### Your goal
Please copy exactly the lines from the one containing "Web page text" to the end of the entries, both included, and nothing else. Omit every picture.

### Material for this task
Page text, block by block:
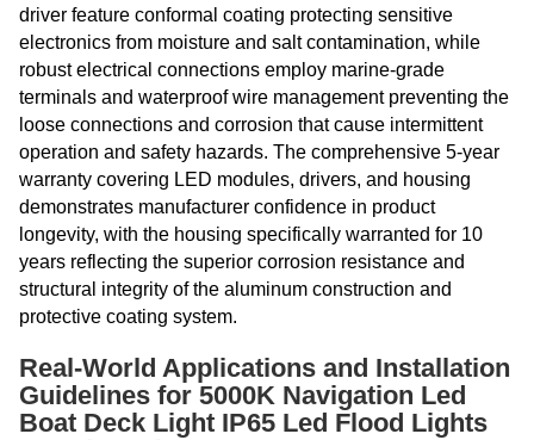
driver feature conformal coating protecting sensitive
electronics from moisture and salt contamination, while
robust electrical connections employ marine-grade
terminals and waterproof wire management preventing the
loose connections and corrosion that cause intermittent
operation and safety hazards. The comprehensive 5-year
warranty covering LED modules, drivers, and housing
demonstrates manufacturer confidence in product
longevity, with the housing specifically warranted for 10
years reflecting the superior corrosion resistance and
structural integrity of the aluminum construction and
protective coating system.
Real-World Applications and Installation
Guidelines for 5000K Navigation Led
Boat Deck Light IP65 Led Flood Lights
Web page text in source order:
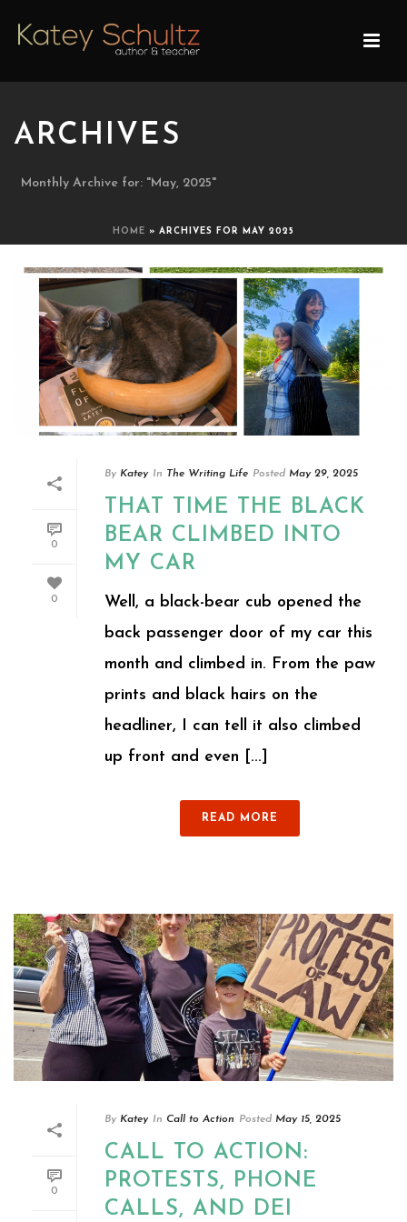
ARCHIVES
Monthly Archive for: "May, 2025"
HOME » ARCHIVES FOR MAY 2025
0
0
By Katey In The Writing Life Posted May 29, 2025
THAT TIME THE BLACK
BEAR CLIMBED INTO
MY CAR
Well, a black-bear cub opened the
back passenger door of my car this
month and climbed in. From the paw
prints and black hairs on the
headliner, I can tell it also climbed
up front and even [...]
READ MORE
0
By Katey In Call to Action Posted May 15, 2025
CALL TO ACTION:
PROTESTS, PHONE
CALLS, AND DEI
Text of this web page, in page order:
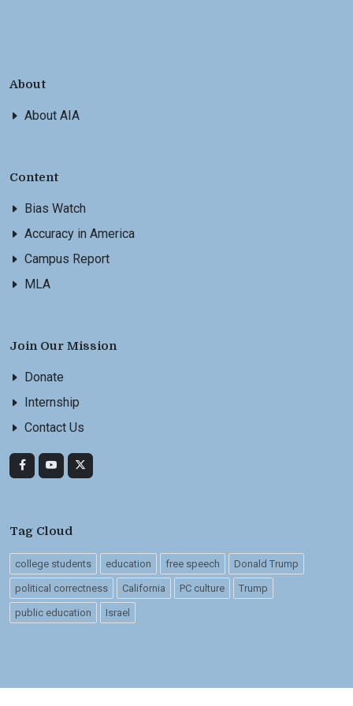
About
About AIA
Content
Bias Watch
Accuracy in America
Campus Report
MLA
Join Our Mission
Donate
Internship
Contact Us
Tag Cloud
college students education free speech Donald Trump
political correctness California PC culture Trump
public education Israel
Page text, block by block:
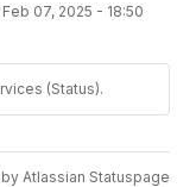
Feb 07, 2025 - 18:50
(Status).
Atlassian Statuspage

### Answer section
Web page text in source order:
ARCHIVES
Monthly Archive for: "May, 2025"
HOME » ARCHIVES FOR MAY 2025
0
0
By Katey In The Writing Life Posted May 29, 2025
THAT TIME THE BLACK
BEAR CLIMBED INTO
MY CAR
Well, a black-bear cub opened the
back passenger door of my car this
month and climbed in. From the paw
prints and black hairs on the
headliner, I can tell it also climbed
up front and even [...]
READ MORE
0
By Katey In Call to Action Posted May 15, 2025
CALL TO ACTION:
PROTESTS, PHONE
CALLS, AND DEI
Text of this web page, in page order:
About
About AIA
Content
Bias Watch
Accuracy in America
Campus Report
MLA
Join Our Mission
Donate
Internship
Contact Us
Tag Cloud
college students education free speech Donald Trump
political correctness California PC culture Trump
public education Israel
Page text, block by block:
Feb 07, 2025 - 18:50
(Status).
Atlassian Statuspage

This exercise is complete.